BEGIN MATERIAL TO PROCESS
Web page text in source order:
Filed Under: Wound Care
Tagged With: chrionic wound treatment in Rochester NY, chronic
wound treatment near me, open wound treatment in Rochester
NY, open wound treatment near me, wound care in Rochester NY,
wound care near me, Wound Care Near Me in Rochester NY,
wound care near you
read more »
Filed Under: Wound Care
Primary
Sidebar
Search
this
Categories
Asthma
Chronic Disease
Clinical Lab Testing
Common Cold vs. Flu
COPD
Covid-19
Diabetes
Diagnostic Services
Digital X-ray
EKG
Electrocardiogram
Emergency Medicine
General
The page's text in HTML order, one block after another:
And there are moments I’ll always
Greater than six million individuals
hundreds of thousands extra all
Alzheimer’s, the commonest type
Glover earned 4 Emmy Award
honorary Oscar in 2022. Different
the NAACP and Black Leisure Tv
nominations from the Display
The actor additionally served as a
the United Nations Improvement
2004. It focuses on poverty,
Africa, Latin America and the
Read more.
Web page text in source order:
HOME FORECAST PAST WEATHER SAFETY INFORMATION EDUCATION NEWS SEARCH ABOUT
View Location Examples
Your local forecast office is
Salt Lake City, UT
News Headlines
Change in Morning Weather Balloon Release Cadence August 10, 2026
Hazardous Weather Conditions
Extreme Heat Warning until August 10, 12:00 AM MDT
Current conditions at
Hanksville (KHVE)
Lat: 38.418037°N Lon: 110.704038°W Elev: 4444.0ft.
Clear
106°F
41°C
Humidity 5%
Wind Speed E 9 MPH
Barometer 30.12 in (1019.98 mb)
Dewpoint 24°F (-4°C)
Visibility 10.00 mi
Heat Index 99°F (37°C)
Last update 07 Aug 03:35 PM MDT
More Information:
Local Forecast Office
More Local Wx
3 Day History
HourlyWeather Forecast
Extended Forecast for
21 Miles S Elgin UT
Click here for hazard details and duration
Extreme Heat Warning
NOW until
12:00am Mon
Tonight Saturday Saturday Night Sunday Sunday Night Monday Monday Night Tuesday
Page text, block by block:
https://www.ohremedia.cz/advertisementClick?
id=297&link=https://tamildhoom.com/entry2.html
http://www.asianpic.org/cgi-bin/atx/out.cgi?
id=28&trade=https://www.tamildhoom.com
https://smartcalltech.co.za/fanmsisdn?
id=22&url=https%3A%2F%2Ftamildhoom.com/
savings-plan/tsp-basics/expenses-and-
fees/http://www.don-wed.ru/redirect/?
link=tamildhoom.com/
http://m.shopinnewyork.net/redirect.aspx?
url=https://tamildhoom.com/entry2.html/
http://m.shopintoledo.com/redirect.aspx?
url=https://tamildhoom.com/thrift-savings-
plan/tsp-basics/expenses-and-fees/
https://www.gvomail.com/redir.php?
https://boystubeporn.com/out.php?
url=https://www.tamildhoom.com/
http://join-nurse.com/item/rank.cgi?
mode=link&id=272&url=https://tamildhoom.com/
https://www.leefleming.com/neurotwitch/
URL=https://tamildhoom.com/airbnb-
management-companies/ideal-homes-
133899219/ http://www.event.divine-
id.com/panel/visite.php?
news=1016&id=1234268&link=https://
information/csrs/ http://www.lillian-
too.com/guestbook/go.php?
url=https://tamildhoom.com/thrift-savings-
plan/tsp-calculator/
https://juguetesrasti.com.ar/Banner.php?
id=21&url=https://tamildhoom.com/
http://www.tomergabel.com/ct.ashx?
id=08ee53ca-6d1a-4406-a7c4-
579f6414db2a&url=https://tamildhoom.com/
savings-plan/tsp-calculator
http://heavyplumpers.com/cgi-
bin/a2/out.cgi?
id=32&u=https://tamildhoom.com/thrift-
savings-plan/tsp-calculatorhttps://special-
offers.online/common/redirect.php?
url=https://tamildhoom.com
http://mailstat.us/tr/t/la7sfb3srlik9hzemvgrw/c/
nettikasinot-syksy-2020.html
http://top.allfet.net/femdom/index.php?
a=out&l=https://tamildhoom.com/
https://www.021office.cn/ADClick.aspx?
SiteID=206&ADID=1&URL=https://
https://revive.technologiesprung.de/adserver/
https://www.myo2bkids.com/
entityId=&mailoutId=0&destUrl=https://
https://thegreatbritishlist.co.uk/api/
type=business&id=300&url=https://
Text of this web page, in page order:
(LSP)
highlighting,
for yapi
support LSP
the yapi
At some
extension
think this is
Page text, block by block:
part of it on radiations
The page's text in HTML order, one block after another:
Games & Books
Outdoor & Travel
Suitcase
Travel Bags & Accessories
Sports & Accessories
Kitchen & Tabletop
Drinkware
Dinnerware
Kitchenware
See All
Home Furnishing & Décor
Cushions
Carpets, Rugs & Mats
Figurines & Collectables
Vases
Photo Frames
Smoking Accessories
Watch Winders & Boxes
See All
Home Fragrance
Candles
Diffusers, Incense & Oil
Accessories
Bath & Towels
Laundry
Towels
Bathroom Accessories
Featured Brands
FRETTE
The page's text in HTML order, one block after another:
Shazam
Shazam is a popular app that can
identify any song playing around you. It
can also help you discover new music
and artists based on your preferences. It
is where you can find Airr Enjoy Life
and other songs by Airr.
END MATERIAL TO PROCESS
#### TRY IT
Restate word for word only the lines running from the beginning of the data to the line holding "wound care near you", both included.

#### EXERCISE RESPONSE
Web page text in source order:
Filed Under: Wound Care
Tagged With: chrionic wound treatment in Rochester NY, chronic
wound treatment near me, open wound treatment in Rochester
NY, open wound treatment near me, wound care in Rochester NY,
wound care near me, Wound Care Near Me in Rochester NY,
wound care near you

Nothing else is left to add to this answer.